Een ongelooflijke puinhoop

1 reactie

Soms zakt je de moed echt heel diep in de schoenen. Dat overkwam me bij het lezen van het laatste jaarverslag van het UWV.

Ik geef meteen toe: dat doe je niet voor de lol. Maar ik was even op zoek naar de allerlaatste cijfers betreffende de sociaal-medische beoordeling bij deze publieke verzekeraar. Dat is van het grootste belang voor een miljoen werkende Nederlanders die volledig afhankelijk zijn van een goed en effectief functionerend UWV. Zowel qua inkomen, als qua werk en loopbaan.

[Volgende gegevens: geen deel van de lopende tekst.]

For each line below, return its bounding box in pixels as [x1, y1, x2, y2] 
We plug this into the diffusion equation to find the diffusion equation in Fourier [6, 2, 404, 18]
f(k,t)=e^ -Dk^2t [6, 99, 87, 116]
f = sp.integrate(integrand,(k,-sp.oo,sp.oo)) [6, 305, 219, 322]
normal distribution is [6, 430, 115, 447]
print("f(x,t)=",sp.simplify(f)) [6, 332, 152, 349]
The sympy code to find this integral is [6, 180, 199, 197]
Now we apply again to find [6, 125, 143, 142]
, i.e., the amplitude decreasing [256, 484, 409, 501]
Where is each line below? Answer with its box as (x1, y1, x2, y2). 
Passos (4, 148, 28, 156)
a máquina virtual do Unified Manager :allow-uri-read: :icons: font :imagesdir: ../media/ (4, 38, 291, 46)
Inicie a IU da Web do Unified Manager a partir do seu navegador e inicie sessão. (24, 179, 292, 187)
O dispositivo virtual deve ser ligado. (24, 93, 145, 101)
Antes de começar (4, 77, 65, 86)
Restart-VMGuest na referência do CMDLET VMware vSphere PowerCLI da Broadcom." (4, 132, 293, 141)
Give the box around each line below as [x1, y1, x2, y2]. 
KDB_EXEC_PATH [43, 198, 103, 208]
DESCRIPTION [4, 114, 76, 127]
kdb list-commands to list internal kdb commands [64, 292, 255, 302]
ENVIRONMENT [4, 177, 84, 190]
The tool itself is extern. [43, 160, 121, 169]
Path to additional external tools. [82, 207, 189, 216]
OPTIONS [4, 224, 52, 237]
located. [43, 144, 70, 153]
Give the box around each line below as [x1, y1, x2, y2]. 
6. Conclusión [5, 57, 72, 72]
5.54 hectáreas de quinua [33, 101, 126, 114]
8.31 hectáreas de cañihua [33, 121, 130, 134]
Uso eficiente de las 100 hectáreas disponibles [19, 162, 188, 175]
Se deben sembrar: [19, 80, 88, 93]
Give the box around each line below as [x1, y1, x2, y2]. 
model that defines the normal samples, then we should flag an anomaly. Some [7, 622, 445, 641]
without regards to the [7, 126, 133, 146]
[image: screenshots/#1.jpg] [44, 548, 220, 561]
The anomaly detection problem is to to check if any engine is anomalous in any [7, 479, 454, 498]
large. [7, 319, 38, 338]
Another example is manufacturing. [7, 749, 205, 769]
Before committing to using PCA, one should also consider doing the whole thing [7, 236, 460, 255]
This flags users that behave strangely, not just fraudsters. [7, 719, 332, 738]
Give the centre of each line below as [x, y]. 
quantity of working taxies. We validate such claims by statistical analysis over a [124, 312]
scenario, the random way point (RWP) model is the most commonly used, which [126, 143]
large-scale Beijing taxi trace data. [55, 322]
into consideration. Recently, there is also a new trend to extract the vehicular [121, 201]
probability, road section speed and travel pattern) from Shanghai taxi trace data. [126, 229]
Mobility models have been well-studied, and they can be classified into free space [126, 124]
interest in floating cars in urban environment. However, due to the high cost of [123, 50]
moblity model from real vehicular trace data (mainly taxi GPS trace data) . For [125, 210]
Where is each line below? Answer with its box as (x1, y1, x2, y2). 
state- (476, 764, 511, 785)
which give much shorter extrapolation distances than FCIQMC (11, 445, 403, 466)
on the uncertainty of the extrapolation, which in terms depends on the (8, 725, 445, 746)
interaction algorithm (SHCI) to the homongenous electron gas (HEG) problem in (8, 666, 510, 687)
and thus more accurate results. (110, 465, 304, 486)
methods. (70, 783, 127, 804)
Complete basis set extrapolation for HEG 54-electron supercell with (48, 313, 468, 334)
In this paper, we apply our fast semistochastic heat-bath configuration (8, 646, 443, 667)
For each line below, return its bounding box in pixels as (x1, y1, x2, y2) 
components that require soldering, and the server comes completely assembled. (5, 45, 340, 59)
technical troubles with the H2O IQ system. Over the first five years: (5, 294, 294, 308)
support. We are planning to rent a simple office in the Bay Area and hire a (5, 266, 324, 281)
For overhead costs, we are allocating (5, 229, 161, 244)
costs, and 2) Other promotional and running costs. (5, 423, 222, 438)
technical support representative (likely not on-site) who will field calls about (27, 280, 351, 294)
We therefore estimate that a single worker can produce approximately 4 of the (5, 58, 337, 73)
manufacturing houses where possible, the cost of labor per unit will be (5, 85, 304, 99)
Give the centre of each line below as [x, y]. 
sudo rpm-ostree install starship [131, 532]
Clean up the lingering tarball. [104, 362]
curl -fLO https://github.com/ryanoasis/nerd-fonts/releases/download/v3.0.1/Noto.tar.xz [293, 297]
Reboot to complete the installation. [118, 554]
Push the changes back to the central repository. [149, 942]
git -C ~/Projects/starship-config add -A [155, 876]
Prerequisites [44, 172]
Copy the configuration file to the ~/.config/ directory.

Voor wie het ontgaan is: die sociaal-medische beoordeling is een ongelooflijke puinhoop aan het worden. Alle indicatoren staan diep in het rood. Het aantal beoordelingen is sterk gedaald, de werkvoorraad loopt hard op, van tijdigheid is geen sprake meer, en het aantal dwangsommen ten gevolge van ingebrekestelling neemt fors toe.

Maar dat het echt zo’n puinhoop is, zul je natuurlijk niet in zo’n jaarverslag lezen. Dat zou een brevet van onvermogen zijn én dan kun je als directie meteen je biezen pakken.

In beleidstaal verwoord je zo’n heikel probleem veel omfloerster. Dus laat je opschrijven: ‘dat demismatch– tussen de voortdurende toenemende vraag naar sociaal-medische beoordeling én de beperkte beoordelingscapaciteit waarover we beschikken –een urgent en aanhoudend punt van zorgis’.

Let even op het sleutelwoordje ‘mismatch’. Heerlijk. Dat bekt lekker neutraal en kent tegelijkertijd geen enkele richting. Naar dat soort woorden zijn de woordvoerders altijd op zoek. Even sussend als nietszeggend.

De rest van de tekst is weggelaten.